**Goal of the exercise**
Below are the entries; transcribe them exactly and drop every picture.

**Extracted data entries**
----
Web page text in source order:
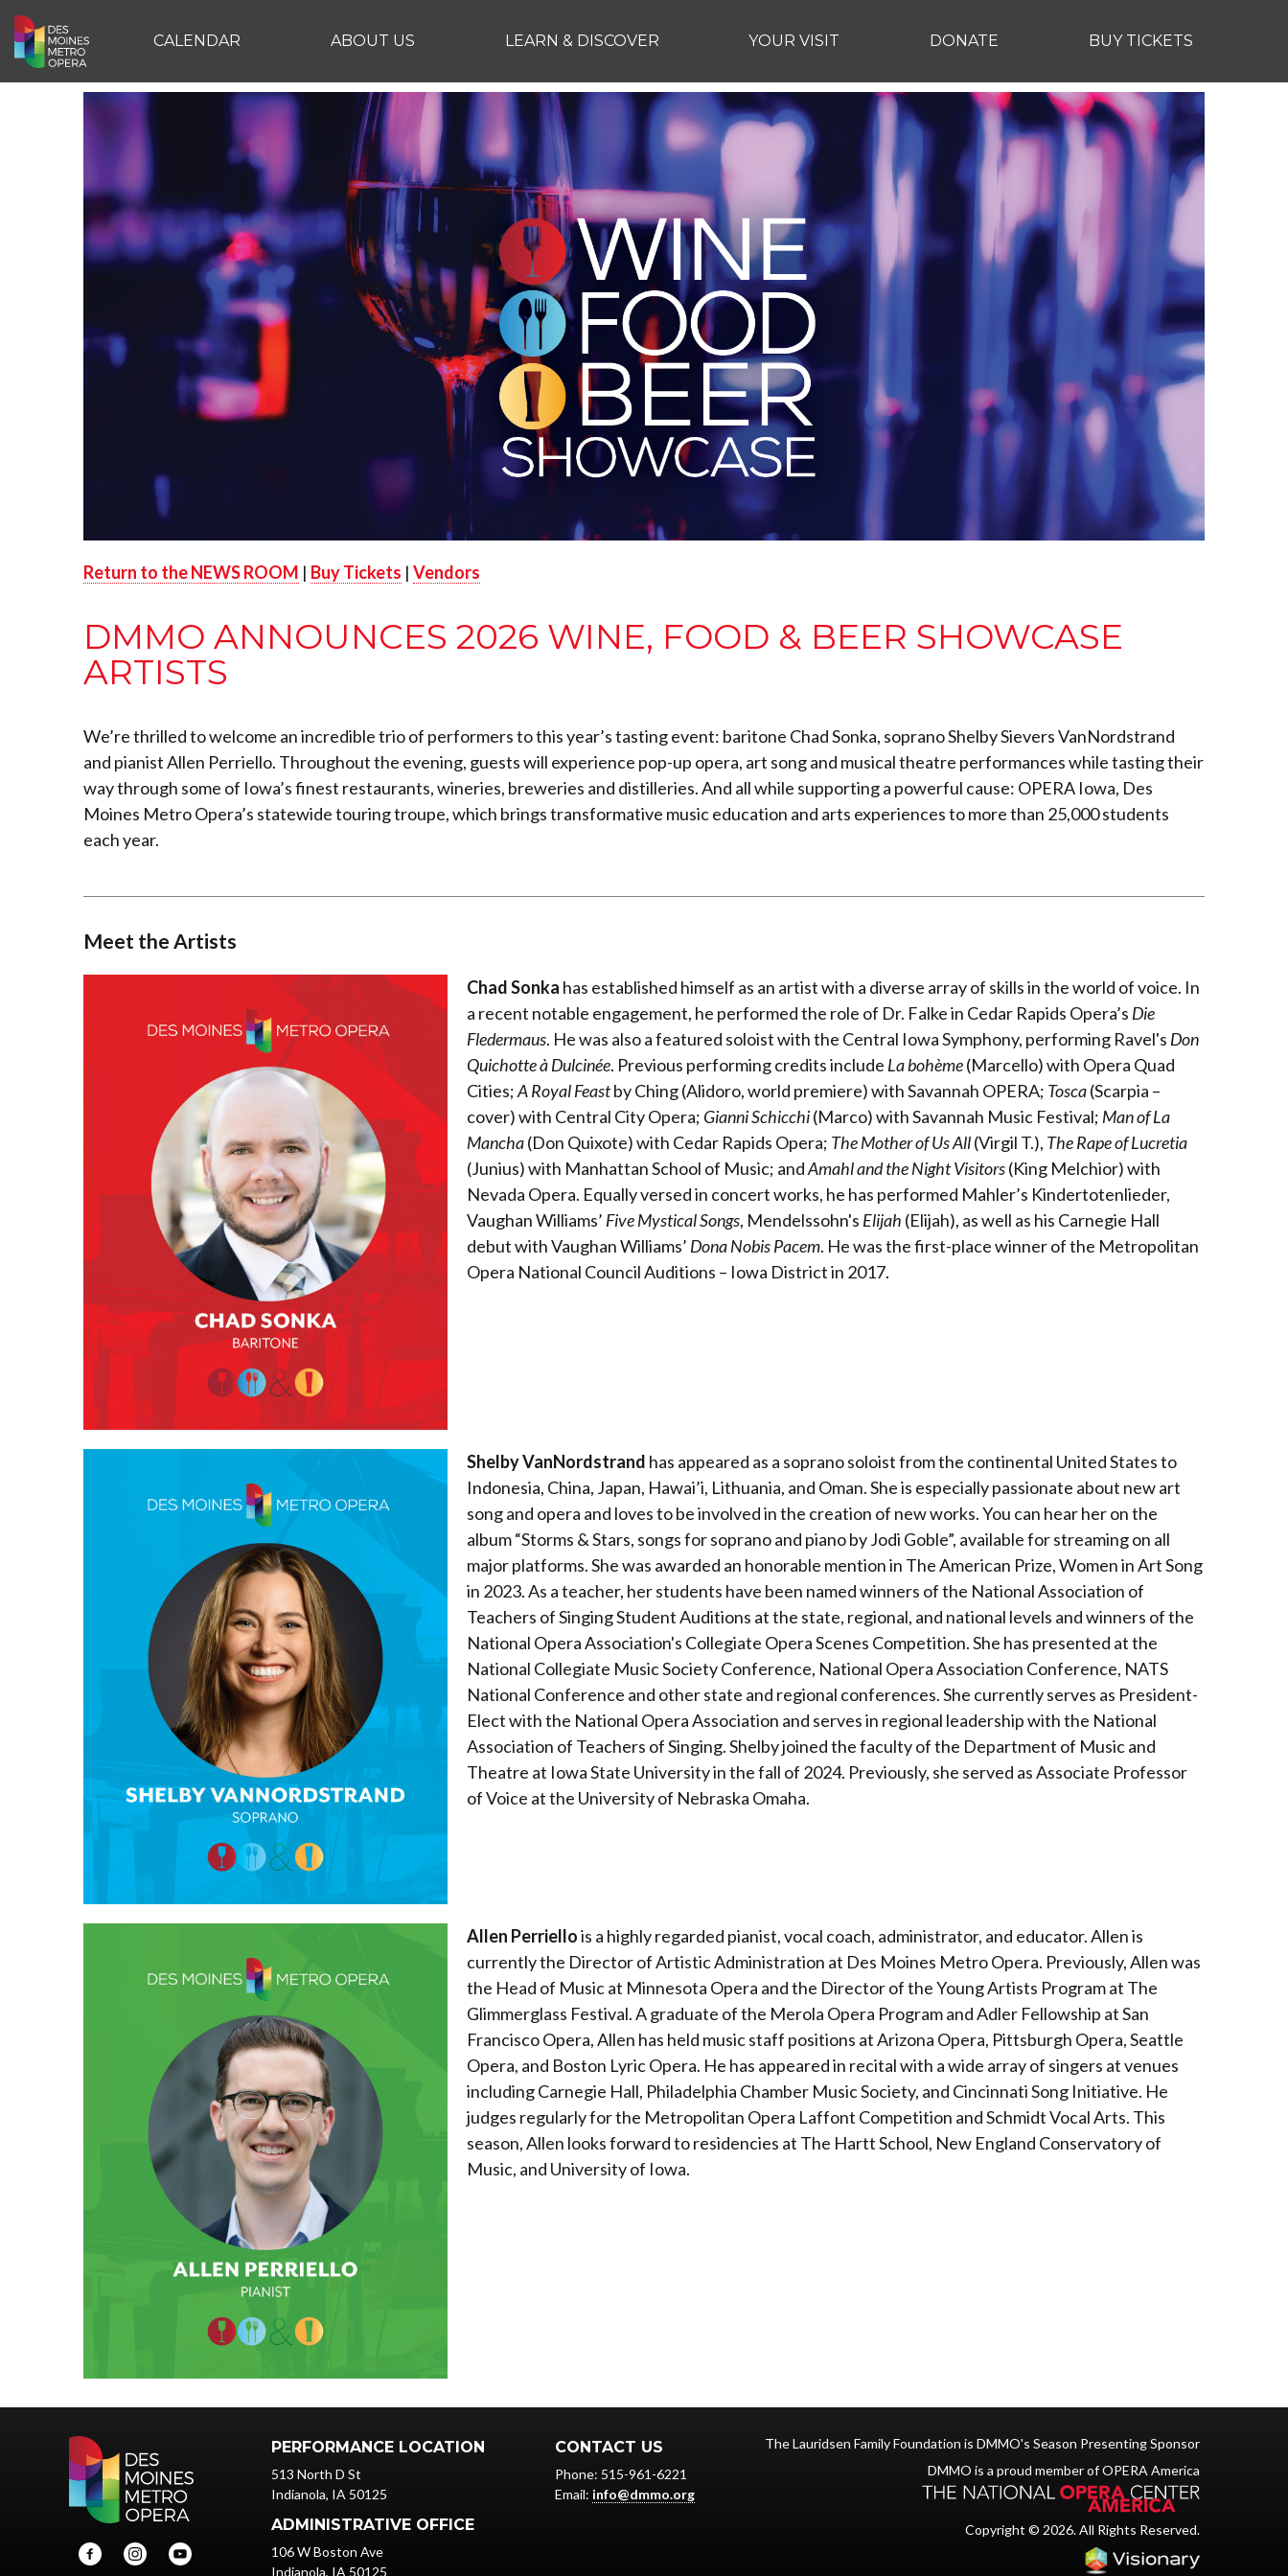
CALENDAR ABOUT US LEARN & DISCOVER YOUR VISIT DONATE BUY TICKETS
Return to the NEWS ROOM | Buy Tickets | Vendors
DMMO ANNOUNCES 2026 WINE, FOOD & BEER SHOWCASE
ARTISTS
We’re thrilled to welcome an incredible trio of performers to this year’s tasting event: baritone Chad Sonka, soprano Shelby Sievers VanNordstrand
and pianist Allen Perriello. Throughout the evening, guests will experience pop-up opera, art song and musical theatre performances while tasting their
way through some of Iowa’s finest restaurants, wineries, breweries and distilleries. And all while supporting a powerful cause: OPERA Iowa, Des
Moines Metro Opera’s statewide touring troupe, which brings transformative music education and arts experiences to more than 25,000 students
each year.
Meet the Artists
Chad Sonka has established himself as an artist with a diverse array of skills in the world of voice. In
a recent notable engagement, he performed the role of Dr. Falke in Cedar Rapids Opera’s Die
Fledermaus. He was also a featured soloist with the Central Iowa Symphony, performing Ravel's Don
Quichotte à Dulcinée. Previous performing credits include La bohème(Marcello) with Opera Quad
Cities;A Royal Feastby Ching (Alidoro, world premiere) with Savannah OPERA; Tosca(Scarpia –
cover) with Central City Opera; Gianni Schicchi(Marco) with Savannah Music Festival; Man of La
Mancha(Don Quixote) with Cedar Rapids Opera; The Mother of Us All(Virgil T.), The Rape of Lucretia
(Junius) with Manhattan School of Music; andAmahl and the Night Visitors(King Melchior) with
Nevada Opera. Equally versed in concert works, he has performed Mahler’s Kindertotenlieder,
Vaughan Williams’ Five Mystical Songs, Mendelssohn's Elijah (Elijah), as well as his Carnegie Hall
debut with Vaughan Williams’ Dona Nobis Pacem. He was the first-place winner of the Metropolitan
Opera National Council Auditions – Iowa District in 2017.
Shelby VanNordstrand has appeared as a soprano soloist from the continental United States to
Indonesia, China, Japan, Hawai’i, Lithuania, and Oman. She is especially passionate about new art
song and opera and loves to be involved in the creation of new works. You can hear her on the
album “Storms & Stars, songs for soprano and piano by Jodi Goble”, available for streaming on all
major platforms. She was awarded an honorable mention in The American Prize, Women in Art Song
in 2023. As a teacher, her students have been named winners of the National Association of
Teachers of Singing Student Auditions at the state, regional, and national levels and winners of the
National Opera Association's Collegiate Opera Scenes Competition. She has presented at the
National Collegiate Music Society Conference, National Opera Association Conference, NATS
National Conference and other state and regional conferences. She currently serves as President-
Elect with the National Opera Association and serves in regional leadership with the National
Association of Teachers of Singing. Shelby joined the faculty of the Department of Music and
Theatre at Iowa State University in the fall of 2024. Previously, she served as Associate Professor
of Voice at the University of Nebraska Omaha.
Allen Perriellois a highly regarded pianist, vocal coach, administrator, and educator. Allen is
currently the Director of Artistic Administration at Des Moines Metro Opera. Previously, Allen was
the Head of Music at Minnesota Opera and the Director of the Young Artists Program at The
Glimmerglass Festival. A graduate of the Merola Opera Program and Adler Fellowship at San
Francisco Opera, Allen has held music staff positions at Arizona Opera, Pittsburgh Opera, Seattle
Opera, and Boston Lyric Opera. He has appeared in recital with a wide array of singers at venues
including Carnegie Hall, Philadelphia Chamber Music Society, and Cincinnati Song Initiative. He
judges regularly for the Metropolitan Opera Laffont Competition and Schmidt Vocal Arts. This
season, Allen looks forward to residencies at The Hartt School, New England Conservatory of
Music, and University of Iowa.
PERFORMANCE LOCATION
513 North D St
Indianola, IA 50125
ADMINISTRATIVE OFFICE
106 W Boston Ave
Indianola, IA 50125
CONTACT US
Phone: 515-961-6221
Email: info@dmmo.org
The Lauridsen Family Foundation is DMMO's Season Presenting Sponsor
DMMO is a proud member of OPERA America
Copyright © 2026. All Rights Reserved.
----
**Exercise result**
Web page text in source order:
CALENDAR ABOUT US LEARN & DISCOVER YOUR VISIT DONATE BUY TICKETS
Return to the NEWS ROOM | Buy Tickets | Vendors
DMMO ANNOUNCES 2026 WINE, FOOD & BEER SHOWCASE
ARTISTS
We’re thrilled to welcome an incredible trio of performers to this year’s tasting event: baritone Chad Sonka, soprano Shelby Sievers VanNordstrand
and pianist Allen Perriello. Throughout the evening, guests will experience pop-up opera, art song and musical theatre performances while tasting their
way through some of Iowa’s finest restaurants, wineries, breweries and distilleries. And all while supporting a powerful cause: OPERA Iowa, Des
Moines Metro Opera’s statewide touring troupe, which brings transformative music education and arts experiences to more than 25,000 students
each year.
Meet the Artists
Chad Sonka has established himself as an artist with a diverse array of skills in the world of voice. In
a recent notable engagement, he performed the role of Dr. Falke in Cedar Rapids Opera’s Die
Fledermaus. He was also a featured soloist with the Central Iowa Symphony, performing Ravel's Don
Quichotte à Dulcinée. Previous performing credits include La bohème(Marcello) with Opera Quad
Cities;A Royal Feastby Ching (Alidoro, world premiere) with Savannah OPERA; Tosca(Scarpia –
cover) with Central City Opera; Gianni Schicchi(Marco) with Savannah Music Festival; Man of La
Mancha(Don Quixote) with Cedar Rapids Opera; The Mother of Us All(Virgil T.), The Rape of Lucretia
(Junius) with Manhattan School of Music; andAmahl and the Night Visitors(King Melchior) with
Nevada Opera. Equally versed in concert works, he has performed Mahler’s Kindertotenlieder,
Vaughan Williams’ Five Mystical Songs, Mendelssohn's Elijah (Elijah), as well as his Carnegie Hall
debut with Vaughan Williams’ Dona Nobis Pacem. He was the first-place winner of the Metropolitan
Opera National Council Auditions – Iowa District in 2017.
Shelby VanNordstrand has appeared as a soprano soloist from the continental United States to
Indonesia, China, Japan, Hawai’i, Lithuania, and Oman. She is especially passionate about new art
song and opera and loves to be involved in the creation of new works. You can hear her on the
album “Storms & Stars, songs for soprano and piano by Jodi Goble”, available for streaming on all
major platforms. She was awarded an honorable mention in The American Prize, Women in Art Song
in 2023. As a teacher, her students have been named winners of the National Association of
Teachers of Singing Student Auditions at the state, regional, and national levels and winners of the
National Opera Association's Collegiate Opera Scenes Competition. She has presented at the
National Collegiate Music Society Conference, National Opera Association Conference, NATS
National Conference and other state and regional conferences. She currently serves as President-
Elect with the National Opera Association and serves in regional leadership with the National
Association of Teachers of Singing. Shelby joined the faculty of the Department of Music and
Theatre at Iowa State University in the fall of 2024. Previously, she served as Associate Professor
of Voice at the University of Nebraska Omaha.
Allen Perriellois a highly regarded pianist, vocal coach, administrator, and educator. Allen is
currently the Director of Artistic Administration at Des Moines Metro Opera. Previously, Allen was
the Head of Music at Minnesota Opera and the Director of the Young Artists Program at The
Glimmerglass Festival. A graduate of the Merola Opera Program and Adler Fellowship at San
Francisco Opera, Allen has held music staff positions at Arizona Opera, Pittsburgh Opera, Seattle
Opera, and Boston Lyric Opera. He has appeared in recital with a wide array of singers at venues
including Carnegie Hall, Philadelphia Chamber Music Society, and Cincinnati Song Initiative. He
judges regularly for the Metropolitan Opera Laffont Competition and Schmidt Vocal Arts. This
season, Allen looks forward to residencies at The Hartt School, New England Conservatory of
Music, and University of Iowa.
PERFORMANCE LOCATION
513 North D St
Indianola, IA 50125
ADMINISTRATIVE OFFICE
106 W Boston Ave
Indianola, IA 50125
CONTACT US
Phone: 515-961-6221
Email: info@dmmo.org
The Lauridsen Family Foundation is DMMO's Season Presenting Sponsor
DMMO is a proud member of OPERA America
Copyright © 2026. All Rights Reserved.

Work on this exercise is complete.